One side note: This inability to rewind (without Collections) is exactly why there is an option called “Save and Restart Replication” when editing the Advanced Filtering Expression in Couchbase Server 6.5. When you use “Save and Restart Replication”, the pipeline starts over and streams from sequence 0 to ensure that all documents are replicated. This solution won’t work for Collections.
In Couchbase Server 7.0, XDCR now includes the concept of a backfill pipeline.
The backfill pipeline’s purpose is to stream data that the main pipeline dropped earlier. This approach ensures that all the data from a namespace is replicated.
When a new target Collection is detected, XDCR automatically creates a backfill pipeline and streams the missing data. In the meantime, the main pipeline remains responsible for streaming any ongoing mutations to the new target Collection.
The backfill pipelines always start in low-priority mode to minimize the performance impact on the main pipelines. Once the backfill pipeline has finished streaming missing data – based on a definite end sequence number – then the backfill pipeline is automatically torn down.
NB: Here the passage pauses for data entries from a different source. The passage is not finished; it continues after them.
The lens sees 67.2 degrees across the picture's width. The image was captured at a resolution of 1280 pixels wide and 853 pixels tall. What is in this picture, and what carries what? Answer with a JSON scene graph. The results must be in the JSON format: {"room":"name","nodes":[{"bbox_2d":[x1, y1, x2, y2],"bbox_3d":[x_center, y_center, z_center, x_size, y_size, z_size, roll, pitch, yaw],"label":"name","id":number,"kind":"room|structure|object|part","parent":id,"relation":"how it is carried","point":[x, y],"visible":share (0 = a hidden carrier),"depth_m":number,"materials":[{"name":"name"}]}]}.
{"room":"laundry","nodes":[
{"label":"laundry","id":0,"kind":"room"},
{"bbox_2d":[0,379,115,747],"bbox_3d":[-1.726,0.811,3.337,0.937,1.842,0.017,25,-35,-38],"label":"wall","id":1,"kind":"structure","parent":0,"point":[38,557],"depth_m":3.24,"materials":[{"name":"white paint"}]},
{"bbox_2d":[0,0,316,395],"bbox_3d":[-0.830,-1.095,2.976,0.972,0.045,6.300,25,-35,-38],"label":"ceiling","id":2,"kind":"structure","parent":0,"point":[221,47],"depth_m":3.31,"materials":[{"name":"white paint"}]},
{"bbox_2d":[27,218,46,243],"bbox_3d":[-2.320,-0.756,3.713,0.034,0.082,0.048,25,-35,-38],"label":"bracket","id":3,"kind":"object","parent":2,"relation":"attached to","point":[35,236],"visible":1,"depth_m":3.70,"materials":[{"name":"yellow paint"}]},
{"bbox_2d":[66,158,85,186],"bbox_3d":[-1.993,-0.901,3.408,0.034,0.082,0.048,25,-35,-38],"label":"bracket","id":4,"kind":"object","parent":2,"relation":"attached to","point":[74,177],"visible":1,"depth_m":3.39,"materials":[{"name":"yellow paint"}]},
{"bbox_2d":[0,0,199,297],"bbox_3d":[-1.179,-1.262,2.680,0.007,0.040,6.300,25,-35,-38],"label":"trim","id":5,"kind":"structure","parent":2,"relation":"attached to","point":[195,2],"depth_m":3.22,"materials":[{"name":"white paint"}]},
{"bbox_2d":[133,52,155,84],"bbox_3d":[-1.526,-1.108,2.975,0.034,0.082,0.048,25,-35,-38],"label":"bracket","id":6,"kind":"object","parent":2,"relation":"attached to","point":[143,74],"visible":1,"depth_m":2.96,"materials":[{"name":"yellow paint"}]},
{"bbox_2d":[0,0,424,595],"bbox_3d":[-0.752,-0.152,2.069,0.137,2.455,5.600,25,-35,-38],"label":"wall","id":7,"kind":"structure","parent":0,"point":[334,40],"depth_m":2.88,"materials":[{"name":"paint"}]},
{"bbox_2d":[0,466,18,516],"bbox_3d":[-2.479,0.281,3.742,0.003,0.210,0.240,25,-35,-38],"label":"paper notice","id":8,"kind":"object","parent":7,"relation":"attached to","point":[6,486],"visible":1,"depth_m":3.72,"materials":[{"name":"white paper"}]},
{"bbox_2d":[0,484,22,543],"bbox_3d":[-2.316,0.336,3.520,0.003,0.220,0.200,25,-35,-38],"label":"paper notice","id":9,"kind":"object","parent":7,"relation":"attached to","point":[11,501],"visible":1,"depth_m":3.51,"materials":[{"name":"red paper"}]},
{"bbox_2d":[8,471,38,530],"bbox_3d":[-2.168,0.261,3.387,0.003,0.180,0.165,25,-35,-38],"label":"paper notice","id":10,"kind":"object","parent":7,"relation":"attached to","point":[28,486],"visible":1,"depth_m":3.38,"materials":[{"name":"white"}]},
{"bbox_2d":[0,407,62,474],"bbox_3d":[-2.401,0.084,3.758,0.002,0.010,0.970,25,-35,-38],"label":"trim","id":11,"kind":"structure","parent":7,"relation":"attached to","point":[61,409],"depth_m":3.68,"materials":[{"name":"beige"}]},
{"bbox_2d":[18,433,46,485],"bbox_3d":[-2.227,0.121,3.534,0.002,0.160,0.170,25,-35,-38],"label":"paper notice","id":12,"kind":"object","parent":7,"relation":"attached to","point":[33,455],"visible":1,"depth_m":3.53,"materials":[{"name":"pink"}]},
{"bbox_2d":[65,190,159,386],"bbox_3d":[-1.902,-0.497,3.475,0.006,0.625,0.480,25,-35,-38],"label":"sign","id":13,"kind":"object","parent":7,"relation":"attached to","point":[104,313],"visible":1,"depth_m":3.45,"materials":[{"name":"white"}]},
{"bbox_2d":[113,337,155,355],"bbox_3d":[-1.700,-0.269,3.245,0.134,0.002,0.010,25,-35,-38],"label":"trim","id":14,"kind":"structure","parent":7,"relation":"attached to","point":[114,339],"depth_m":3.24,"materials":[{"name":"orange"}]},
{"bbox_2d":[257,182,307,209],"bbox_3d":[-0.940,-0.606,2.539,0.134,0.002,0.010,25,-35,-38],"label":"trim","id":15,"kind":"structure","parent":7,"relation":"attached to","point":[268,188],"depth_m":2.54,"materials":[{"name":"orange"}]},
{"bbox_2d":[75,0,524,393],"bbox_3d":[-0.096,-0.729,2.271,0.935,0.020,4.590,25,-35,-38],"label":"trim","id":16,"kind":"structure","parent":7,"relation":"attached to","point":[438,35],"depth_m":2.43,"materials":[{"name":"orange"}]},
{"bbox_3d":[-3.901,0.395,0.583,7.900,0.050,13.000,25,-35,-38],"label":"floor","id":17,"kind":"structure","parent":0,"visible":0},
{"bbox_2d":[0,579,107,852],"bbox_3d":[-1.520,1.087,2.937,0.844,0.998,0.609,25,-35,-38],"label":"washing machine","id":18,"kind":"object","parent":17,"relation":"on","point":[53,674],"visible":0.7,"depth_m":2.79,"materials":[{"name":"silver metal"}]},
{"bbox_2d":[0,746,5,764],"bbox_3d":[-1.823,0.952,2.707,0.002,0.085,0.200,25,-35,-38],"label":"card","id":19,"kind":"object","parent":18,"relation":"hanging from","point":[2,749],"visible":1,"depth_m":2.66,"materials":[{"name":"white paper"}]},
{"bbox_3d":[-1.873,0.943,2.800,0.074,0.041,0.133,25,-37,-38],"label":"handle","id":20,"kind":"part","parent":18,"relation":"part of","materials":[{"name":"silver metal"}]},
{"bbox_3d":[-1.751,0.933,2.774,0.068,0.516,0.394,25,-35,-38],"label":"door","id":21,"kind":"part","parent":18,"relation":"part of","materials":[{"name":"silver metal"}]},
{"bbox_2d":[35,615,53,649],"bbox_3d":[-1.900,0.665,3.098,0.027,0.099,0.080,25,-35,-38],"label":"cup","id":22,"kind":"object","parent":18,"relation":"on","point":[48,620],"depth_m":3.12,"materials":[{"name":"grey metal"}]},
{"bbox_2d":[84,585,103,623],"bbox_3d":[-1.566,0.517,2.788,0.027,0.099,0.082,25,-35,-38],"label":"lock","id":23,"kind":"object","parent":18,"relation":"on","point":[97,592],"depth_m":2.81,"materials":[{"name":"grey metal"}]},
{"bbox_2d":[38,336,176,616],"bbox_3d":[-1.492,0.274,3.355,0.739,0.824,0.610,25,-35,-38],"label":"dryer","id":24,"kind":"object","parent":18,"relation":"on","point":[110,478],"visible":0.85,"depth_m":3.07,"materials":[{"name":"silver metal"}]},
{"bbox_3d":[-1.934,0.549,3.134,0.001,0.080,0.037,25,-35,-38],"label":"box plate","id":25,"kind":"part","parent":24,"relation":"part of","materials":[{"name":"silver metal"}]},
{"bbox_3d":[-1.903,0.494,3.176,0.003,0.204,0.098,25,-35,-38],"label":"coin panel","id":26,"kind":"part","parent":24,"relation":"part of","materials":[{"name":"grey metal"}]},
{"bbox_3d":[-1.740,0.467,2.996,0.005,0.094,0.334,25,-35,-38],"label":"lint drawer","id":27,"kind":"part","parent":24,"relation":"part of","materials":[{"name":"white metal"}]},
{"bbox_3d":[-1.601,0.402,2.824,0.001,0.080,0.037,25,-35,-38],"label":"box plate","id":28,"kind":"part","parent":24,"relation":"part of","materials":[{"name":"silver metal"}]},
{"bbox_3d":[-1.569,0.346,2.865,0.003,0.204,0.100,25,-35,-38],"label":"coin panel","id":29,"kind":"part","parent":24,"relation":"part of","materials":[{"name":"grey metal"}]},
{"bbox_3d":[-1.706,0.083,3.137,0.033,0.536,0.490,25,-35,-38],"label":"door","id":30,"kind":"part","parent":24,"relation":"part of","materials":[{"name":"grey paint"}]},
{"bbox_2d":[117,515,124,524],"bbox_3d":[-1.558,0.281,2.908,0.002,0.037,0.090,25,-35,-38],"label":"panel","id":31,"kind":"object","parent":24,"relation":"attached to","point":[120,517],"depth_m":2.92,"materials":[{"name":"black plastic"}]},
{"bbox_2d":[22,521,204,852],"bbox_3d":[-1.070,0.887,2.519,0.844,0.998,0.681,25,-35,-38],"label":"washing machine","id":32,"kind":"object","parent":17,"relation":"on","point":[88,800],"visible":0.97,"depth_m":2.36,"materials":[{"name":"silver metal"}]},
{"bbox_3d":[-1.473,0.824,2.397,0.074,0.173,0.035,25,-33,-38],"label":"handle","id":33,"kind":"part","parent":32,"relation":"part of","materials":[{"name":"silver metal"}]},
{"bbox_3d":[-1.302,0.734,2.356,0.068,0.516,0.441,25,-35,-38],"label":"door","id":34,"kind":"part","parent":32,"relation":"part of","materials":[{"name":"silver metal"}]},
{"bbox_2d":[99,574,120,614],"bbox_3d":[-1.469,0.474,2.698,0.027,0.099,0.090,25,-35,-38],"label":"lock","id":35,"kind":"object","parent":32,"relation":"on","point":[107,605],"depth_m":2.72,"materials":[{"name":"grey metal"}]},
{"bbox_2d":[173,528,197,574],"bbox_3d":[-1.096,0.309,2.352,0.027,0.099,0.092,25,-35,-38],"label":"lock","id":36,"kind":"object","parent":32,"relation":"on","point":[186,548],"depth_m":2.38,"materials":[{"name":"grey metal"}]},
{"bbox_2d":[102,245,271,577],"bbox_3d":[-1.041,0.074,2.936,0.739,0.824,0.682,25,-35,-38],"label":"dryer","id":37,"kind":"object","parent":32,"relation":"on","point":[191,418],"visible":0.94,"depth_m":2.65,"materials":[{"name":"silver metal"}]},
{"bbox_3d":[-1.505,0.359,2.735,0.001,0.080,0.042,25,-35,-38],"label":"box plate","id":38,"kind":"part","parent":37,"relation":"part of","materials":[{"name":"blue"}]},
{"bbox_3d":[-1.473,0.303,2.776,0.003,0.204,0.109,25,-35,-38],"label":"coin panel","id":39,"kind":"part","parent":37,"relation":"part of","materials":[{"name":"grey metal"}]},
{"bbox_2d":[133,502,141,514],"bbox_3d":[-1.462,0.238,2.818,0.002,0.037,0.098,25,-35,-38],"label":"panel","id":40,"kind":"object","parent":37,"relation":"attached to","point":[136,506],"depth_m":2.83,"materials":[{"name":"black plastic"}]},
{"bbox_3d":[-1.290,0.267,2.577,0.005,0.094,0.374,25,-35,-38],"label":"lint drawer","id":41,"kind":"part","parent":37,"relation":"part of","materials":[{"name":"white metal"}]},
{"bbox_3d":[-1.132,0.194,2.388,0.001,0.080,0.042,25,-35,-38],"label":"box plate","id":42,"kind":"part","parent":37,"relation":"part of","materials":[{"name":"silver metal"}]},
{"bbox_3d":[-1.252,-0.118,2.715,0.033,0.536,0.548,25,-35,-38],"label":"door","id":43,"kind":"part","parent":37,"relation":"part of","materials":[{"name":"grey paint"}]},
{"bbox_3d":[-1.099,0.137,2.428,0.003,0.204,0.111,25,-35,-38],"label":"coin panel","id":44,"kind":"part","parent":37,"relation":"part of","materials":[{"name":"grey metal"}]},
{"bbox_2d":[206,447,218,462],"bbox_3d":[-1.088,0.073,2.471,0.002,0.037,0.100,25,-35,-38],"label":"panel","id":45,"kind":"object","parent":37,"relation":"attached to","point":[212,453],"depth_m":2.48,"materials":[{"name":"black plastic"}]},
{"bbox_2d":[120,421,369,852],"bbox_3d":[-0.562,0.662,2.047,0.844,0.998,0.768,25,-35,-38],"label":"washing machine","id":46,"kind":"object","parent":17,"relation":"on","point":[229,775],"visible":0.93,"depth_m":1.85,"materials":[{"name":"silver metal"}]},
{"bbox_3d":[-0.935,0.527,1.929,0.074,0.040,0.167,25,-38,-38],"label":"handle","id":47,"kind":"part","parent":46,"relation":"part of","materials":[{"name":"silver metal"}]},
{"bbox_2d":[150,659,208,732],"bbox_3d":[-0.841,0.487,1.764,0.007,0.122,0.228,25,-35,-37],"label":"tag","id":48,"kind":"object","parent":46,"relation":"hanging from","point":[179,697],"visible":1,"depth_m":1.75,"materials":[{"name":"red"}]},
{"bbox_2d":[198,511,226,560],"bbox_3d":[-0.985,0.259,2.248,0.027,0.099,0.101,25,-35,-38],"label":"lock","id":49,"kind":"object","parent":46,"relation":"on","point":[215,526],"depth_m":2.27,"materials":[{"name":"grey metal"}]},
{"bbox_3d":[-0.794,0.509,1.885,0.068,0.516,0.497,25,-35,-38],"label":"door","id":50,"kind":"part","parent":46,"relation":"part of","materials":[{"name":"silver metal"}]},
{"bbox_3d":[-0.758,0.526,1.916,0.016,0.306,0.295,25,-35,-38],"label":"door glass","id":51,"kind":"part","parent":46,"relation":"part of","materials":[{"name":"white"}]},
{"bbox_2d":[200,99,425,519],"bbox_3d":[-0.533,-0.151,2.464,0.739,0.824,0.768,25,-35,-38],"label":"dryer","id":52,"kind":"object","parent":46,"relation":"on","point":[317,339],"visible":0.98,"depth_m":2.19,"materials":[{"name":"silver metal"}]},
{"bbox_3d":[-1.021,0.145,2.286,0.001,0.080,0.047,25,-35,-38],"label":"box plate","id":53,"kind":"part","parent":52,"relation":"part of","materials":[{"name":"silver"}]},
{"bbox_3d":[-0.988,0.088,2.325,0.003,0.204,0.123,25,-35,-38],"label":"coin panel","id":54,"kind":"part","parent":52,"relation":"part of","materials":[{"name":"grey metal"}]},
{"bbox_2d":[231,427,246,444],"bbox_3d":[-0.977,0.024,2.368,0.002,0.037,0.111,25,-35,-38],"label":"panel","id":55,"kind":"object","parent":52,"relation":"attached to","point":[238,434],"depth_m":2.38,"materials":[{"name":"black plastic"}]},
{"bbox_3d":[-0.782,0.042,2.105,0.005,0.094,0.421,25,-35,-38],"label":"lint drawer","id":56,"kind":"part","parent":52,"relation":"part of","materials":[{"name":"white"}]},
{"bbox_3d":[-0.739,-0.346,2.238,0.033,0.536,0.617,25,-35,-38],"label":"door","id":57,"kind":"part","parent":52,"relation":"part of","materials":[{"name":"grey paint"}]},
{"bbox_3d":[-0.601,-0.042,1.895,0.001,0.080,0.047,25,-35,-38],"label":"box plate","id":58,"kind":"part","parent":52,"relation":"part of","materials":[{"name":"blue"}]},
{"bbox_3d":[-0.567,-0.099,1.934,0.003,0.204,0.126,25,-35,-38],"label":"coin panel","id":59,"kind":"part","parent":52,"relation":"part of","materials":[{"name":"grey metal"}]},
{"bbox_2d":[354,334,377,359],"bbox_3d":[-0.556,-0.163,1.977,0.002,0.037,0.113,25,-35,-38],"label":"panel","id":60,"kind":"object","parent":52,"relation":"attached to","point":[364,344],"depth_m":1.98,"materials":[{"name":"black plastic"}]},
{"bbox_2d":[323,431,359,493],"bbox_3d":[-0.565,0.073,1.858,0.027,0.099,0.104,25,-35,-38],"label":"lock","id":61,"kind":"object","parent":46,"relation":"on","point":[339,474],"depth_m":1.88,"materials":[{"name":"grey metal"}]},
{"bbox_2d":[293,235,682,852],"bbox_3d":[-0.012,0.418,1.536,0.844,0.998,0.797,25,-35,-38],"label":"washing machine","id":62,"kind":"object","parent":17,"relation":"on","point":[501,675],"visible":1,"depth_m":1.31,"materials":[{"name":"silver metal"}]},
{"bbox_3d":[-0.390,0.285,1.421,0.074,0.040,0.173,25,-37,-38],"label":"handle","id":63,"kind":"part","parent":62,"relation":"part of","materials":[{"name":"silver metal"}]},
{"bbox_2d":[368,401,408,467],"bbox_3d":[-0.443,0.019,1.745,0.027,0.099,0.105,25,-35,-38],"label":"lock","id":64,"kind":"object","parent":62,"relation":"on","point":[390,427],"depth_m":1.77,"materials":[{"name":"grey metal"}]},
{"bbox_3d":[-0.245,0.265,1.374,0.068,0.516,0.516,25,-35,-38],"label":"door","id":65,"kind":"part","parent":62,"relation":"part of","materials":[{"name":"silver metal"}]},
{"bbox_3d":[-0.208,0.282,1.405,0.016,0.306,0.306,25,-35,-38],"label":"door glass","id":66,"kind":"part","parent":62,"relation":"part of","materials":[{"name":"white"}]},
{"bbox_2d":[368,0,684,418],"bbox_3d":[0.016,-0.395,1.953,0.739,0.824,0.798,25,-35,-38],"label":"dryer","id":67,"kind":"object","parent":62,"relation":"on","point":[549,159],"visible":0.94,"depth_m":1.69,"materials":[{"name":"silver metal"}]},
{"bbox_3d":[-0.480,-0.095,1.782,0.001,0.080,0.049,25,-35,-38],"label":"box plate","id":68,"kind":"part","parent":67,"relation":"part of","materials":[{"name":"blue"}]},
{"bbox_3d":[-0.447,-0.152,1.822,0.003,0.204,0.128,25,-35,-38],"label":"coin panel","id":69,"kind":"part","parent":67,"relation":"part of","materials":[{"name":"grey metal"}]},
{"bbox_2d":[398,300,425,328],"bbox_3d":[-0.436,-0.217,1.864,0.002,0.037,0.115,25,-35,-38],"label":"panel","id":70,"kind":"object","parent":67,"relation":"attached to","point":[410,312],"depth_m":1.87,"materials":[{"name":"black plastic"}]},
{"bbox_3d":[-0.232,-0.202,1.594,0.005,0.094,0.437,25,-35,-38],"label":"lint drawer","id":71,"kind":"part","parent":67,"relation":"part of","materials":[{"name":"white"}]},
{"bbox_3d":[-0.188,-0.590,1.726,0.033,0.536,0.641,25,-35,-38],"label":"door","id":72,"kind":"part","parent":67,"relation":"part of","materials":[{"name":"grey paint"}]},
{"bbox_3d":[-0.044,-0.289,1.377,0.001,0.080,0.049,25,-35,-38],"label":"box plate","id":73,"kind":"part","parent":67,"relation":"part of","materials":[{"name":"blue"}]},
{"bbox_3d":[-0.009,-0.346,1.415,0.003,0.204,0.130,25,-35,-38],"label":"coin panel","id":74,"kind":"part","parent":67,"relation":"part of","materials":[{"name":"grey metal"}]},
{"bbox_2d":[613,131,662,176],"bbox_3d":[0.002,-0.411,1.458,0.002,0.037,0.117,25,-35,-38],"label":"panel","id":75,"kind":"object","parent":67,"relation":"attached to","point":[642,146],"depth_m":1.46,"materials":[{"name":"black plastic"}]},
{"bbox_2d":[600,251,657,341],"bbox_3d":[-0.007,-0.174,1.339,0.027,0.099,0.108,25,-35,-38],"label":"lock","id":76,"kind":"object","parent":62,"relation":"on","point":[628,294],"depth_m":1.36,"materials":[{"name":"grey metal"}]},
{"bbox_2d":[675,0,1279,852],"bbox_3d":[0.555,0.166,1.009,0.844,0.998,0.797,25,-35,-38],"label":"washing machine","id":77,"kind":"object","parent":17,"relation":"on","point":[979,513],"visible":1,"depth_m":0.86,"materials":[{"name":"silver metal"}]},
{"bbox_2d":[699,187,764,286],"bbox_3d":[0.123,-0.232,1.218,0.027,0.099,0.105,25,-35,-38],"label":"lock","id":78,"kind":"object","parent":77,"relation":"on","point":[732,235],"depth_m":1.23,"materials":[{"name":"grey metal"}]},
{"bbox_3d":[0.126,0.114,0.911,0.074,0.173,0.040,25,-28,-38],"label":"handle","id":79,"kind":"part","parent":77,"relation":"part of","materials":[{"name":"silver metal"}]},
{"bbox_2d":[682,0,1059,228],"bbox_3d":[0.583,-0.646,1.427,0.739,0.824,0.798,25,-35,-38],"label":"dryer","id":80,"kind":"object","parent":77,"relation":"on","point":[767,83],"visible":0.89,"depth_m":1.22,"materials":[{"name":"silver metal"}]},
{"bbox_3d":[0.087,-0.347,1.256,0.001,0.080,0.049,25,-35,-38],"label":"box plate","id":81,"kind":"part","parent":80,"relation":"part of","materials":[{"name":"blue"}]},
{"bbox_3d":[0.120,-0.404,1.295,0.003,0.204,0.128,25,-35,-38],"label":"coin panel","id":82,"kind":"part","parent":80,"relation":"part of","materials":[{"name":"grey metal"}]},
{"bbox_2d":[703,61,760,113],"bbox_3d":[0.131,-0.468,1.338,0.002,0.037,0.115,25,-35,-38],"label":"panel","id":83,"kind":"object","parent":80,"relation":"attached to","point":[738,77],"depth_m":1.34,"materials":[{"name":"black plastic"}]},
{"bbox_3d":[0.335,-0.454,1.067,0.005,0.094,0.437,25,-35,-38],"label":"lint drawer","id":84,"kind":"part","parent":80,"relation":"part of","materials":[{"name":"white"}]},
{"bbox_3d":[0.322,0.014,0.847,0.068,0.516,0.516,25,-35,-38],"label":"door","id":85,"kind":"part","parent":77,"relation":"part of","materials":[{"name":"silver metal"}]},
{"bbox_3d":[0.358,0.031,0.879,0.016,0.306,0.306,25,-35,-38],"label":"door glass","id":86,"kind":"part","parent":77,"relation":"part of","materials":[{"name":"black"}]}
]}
The whole backfill replication construction and teardown process is completely automated, so it happens behind the scenes without alerting users. However, it’s important that you understand the architecture since your users might notice that some documents created later in time on the source Buckets arrive prior to the earlier mutations.
Figure 6 below illustrates how the backfill replication pipeline works.
In the above diagram, a new
collectionB was created on the target Bucket. XDCR on Cluster A detected the new Collection when its main pipeline was streaming out mutations at sequence number 200. It then created a backfill pipeline, which is responsible for
collectionB mutations from sequence number 0 to 200. All ongoing
collectionB mutations (201+) will go through the main pipeline.
In summary, the main pipeline enables XDCR to continue to replicate the latest mutations continuously; the backfill pipeline allows a lower priority replication stream to replicate any previously missed data.
In summary, XDCR Collections Replication intelligently monitors both source and target Collections management changes. It can replicate either dynamically (via implicit mapping) or programmatically (via explicit mapping). XDCR Collections allows you to dynamically change modes between implicit and explicit mapping, as well as to modify explicit mapping rules on the fly without the need to restart replication from sequence 0.
Scopes and Collections in Couchbase Server 7.0 open up a whole new world of use cases for Couchbase users and customers. With XDCR’s support of Scopes and Collections – and the flexibility it provides – Couchbase Server addresses even more customer needs than any previous releases.